Но она этого не сказала. И в горле у нее теперь стоят колом вина и стыд; она струсила, попросила Уранию поговорить с Электрой вместо себя, чтобы еще одна женщина понесла на себе предательство Пенелопы по отношению к сестре. Собиралась ли Пенелопа вообще отпускать Клитемнестру? Я смотрю в ее сердце, и ответ закрыт от нее самой, так запутан в горе и сомнениях, что даже я, чей взгляд превращает кровь в рубины, не вижу его.

Внутри Пенелопы все еще живет женщина, полная надежды, страха, мечты и отчаяния. Но она гораздо дольше была царицей, чем кем-либо другим, а у греческих цариц не так много возможностей выбора.

Все, кроме Пенелопы, удивляются, когда под неспешное шуршание прибоя Клитемнестра делает еще полшага к Оресту и говорит:

– У тебя в Микенах есть надежные люди, правда? Ты не оставил ворота незащищенными? Тебе пришлось ехать сюда, так далеко. Я знаю, что тебе никогда не нравилась пышность отцовских церемоний, но очень важно, чтобы люди видели тебя. Стоит приложить усилие.

Еще полшага – это такое странное, дерганое движение, как будто бы она готова споткнуться, и Электра делает резкий вдох, не зная, как это понимать. Клитемнестра видит это, выпрямляется, расправляет хитон, проверяет, не выбилась ли прядь из прически.

– Ну что ж, – говорит она наконец чуть тише, а море пытается заглушить ее голос. – Ну что ж, вы выглядите очень хорошо. Очень хорошо. Очень красиво.
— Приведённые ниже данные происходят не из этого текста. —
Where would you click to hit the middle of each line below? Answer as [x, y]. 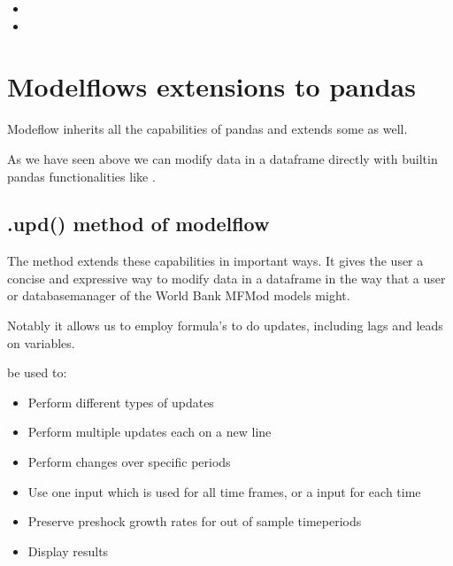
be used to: [37, 372]
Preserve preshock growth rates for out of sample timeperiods [195, 521]
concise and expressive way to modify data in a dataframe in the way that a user [226, 278]
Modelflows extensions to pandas [211, 86]
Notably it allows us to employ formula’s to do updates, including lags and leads [225, 326]
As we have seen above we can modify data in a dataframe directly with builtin [223, 158]
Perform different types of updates [121, 402]
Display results [68, 550]

Мне кажется, что под поверхностью земли я слышу скрежет когтей по черному базальту и шорох расправляющихся кожистых крыльев. Эринии выглядывают через трещины в камне, глядят кровоточащими глазами наверх, глядят и ждут. Когда в последний раз сын убивал мать?

Какую кровавую пищу готовят им эти дни?

Похоже, у Клитемнестры кончились слова. «Ничего страшного, – шепчу я и сжимаю ее руку в своей. – Для некоторых молчание – слабость; для великой царицы – оружие. Ты самая великая, самая великая, моя любимая, самая великая из всех».

Орест пытается что-то сказать. Открывает рот, пальцы его побелели, так крепко он сжимает свой меч, он покачивается на морском ветру, а Электра протягивает руку и кладет ему на предплечье, будто хочет удержать. Глаза Клитемнестры на миг устремляются на дочь, но она не снисходит до того, чтобы заговорить с ней.

Миг они стоят так, и я чуть было не выхожу из себя, чуть не плюю ядом Оресту в лицо, но тут чувствую присутствие другой богини наверху, на утесе. Это наконец явилась Афина, на голове шлем, он скрывает лицо, видно только огонь в глазах, она сжимает копье, в руке щит: она снаряжена для войны, для окончания, чтобы завершить это все, – а рядом с ней, ведомый ее невидимой рукой, – Телемах.

Она привела сюда Телемаха.

Не знаю, какой ущербной хитростью или мелким обманом она вытащила сына Одиссея из постели, но она это сделала, и теперь он стоит, укутанный во тьму, которую мой взор разрывает, словно паутину, и смотрит на эту сцену. Я поворачиваюсь к Пенелопе, но она сына не видит, и на миг у меня возникает искушение подтолкнуть ее, прошептать: «Посмотри, посмотри, он там!» Но Афина стоит так близко к Телемаху, что может схватить его и улететь, она шепчет ему на ухо, а я чувствую, что глаза Гермеса и Посейдона, Аида и самого Зевса устремлены сейчас на этот берег, и под их взглядами я съеживаюсь. Я сжимаюсь. Я уменьшаюсь. Я забираю свою руку из руки Клитемнестры: прощай, – и в этот миг она ахает, будто только что увидела меч на поясе сына, словно почувствовала, как по венам расползается смертность. На миг она лишь женщина, одинокая, испуганная, и мне приходится смаргивать золотые слезы, когда вижу, как разбивается ее сердце. «Будь сильной, любимая, – шепчу я. – Будь царицей».